Jim Kershner : Admittedly, this gift truly sucked
A few weeks before Christmas, I asked a trusted woman colleague: “Should I buy my wife a vacuum cleaner for Christmas?”
“No,” she said.
When I tried to explain my rationale, she just looked at me, piercingly, for a few long seconds, and repeated, “No.”
So I approached another trusted woman colleague and said, “Do you think it’s ever a good idea to buy your wife a vacuum clean –”
“No.”
So I asked one more woman.
“For Christmas, I was thinking of buying my wife a vac –”
“No.”
Well, the upshot of all of this was, I bought my wife, Carol, a vacuum cleaner for Christmas.
Skip to the end if you want to find out if this culminated in denunciations, divorce or decapitation.
First, I want to defend my rationale for this clearly unexciting and unromantic Christmas choice.
Rationale No. 1: She has been complaining about our ancient vacuum cleaner for at least five years.
Rationale No. 2: She would never buy one for herself unless the old one actually died, which it refuses to do.
Rationale No. 3: I couldn’t think of anything else.
So rather than give up on this Christmas plan, I decided to expand my survey and put the same question to some of my fellow husbands. The results were more encouraging.
“That sucks!” said one. “Get it? That’s a vacuum cleaner pun. No, seriously, that’s a brilliant present. Geez, Jim, why don’t you get the little woman a frilly apron and dish rack for Christmas, too?”
I tried some more husbands.
“Sounds great,” said one. “Or you could go all out and get her a Shop-Vac.”
And some more husbands.
“That sounds fine to me. I’m buying my wife a belt sander.”
And some more husbands.
“Oh, God, no. What’s wrong with you? How long have you been married, anyway? Almost three decades? Oh. In that case, I suppose it doesn’t make any difference.”
These were not ringing endorsements, yet neither were they outright repudiations. So I tried to brainstorm with a few people about how to, I don’t know, soften the Christmas morning blow.
“Here’s what you do,” said one friend. “Present her with the Hoover on Christmas morning and just about the time her face falls and she begins to cry, you say, ‘You might want to look inside the vacuum bag, honey.’ And then she finds the Tiffany diamond tiara you hid in there!”
I explained that my budget did not allow for a Hoover-Tiffany combo pack.
Another woman suggested that I give her the vacuum cleaner with a note that said, “Also included: My pledge to do all of the vacuuming from now on!”
I scrunched my forehead for about 10 seconds before I noticed the flaw in that plan.
“Well, that would be an even worse present,” I explained. “Who wants a present they’ll never get to use?

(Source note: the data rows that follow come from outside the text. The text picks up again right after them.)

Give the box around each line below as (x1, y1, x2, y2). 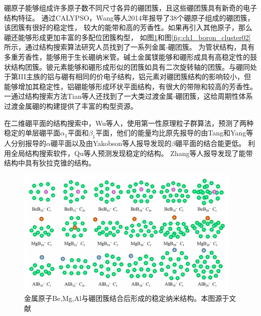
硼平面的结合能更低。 (175, 137, 246, 148)
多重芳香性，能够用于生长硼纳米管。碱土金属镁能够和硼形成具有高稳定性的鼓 (4, 51, 257, 62)
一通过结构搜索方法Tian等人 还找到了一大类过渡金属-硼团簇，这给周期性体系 (4, 91, 253, 101)
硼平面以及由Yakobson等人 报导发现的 (50, 137, 172, 148)
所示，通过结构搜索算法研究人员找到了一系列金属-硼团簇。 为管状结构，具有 (4, 42, 255, 52)
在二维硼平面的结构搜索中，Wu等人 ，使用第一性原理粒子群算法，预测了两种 (4, 117, 254, 128)
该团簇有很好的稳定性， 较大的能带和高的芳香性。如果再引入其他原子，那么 (4, 22, 252, 33)
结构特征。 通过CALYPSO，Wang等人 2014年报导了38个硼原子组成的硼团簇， (4, 12, 254, 23)

That would be just cruel.”
Finally, I decided that I knew my wife better than any of these other people. I knew how much she hated her old vacuum, a hand-me-down from her mother. I knew how carefully she reads the vacuum cleaner ratings in Consumer Reports. I knew how she lingers longingly in front of the vacuum rack at Lowe’s, whispering words to herself such as “Wind Tunnel technology” and “self-propelled.”
Also, I knew that it was a week before Christmas and her husband had to pull the trigger on a present. So I went out and bought the vacuum cleaner.

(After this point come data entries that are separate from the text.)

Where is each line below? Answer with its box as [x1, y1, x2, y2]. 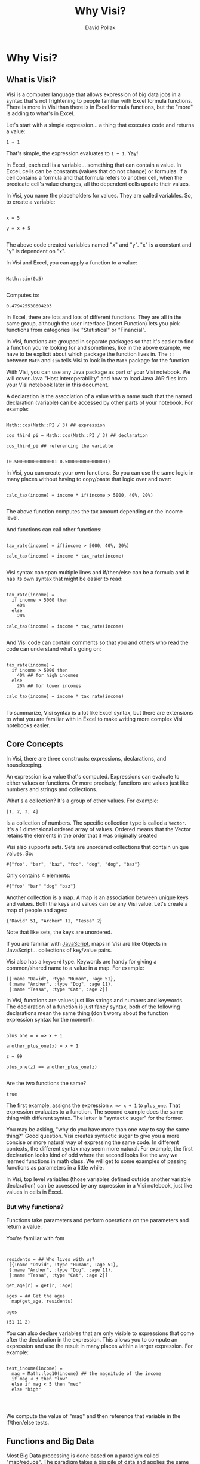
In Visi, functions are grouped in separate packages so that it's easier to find [6, 337, 194, 345]
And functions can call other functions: [6, 525, 102, 533]
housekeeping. [6, 761, 43, 768]
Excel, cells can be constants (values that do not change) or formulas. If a [6, 167, 187, 174]
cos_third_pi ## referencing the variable [6, 443, 113, 449]
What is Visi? [6, 75, 56, 85]
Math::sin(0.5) [6, 276, 44, 282]
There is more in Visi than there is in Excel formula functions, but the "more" [6, 103, 193, 110]

Yes, it was self-propelled and had “Wind Tunnel technology.” I’m not completely stupid. Getting your wife a vacuum cleaner is dangerous enough; getting her a cheap vacuum cleaner would be, frankly, suicidal.
So I am pleased to report that Christmas has come and gone, and we are still married. Carol provided clear evidence, in the form of a hug, of being pleased with her new vacuum cleaner (the chocolate in her stocking also helped).
In fact, I’m feeling so emboldened by this triumph, I would like to pose the following question:
For Valentine’s Day: Swiffer Sweeper? Yes or no?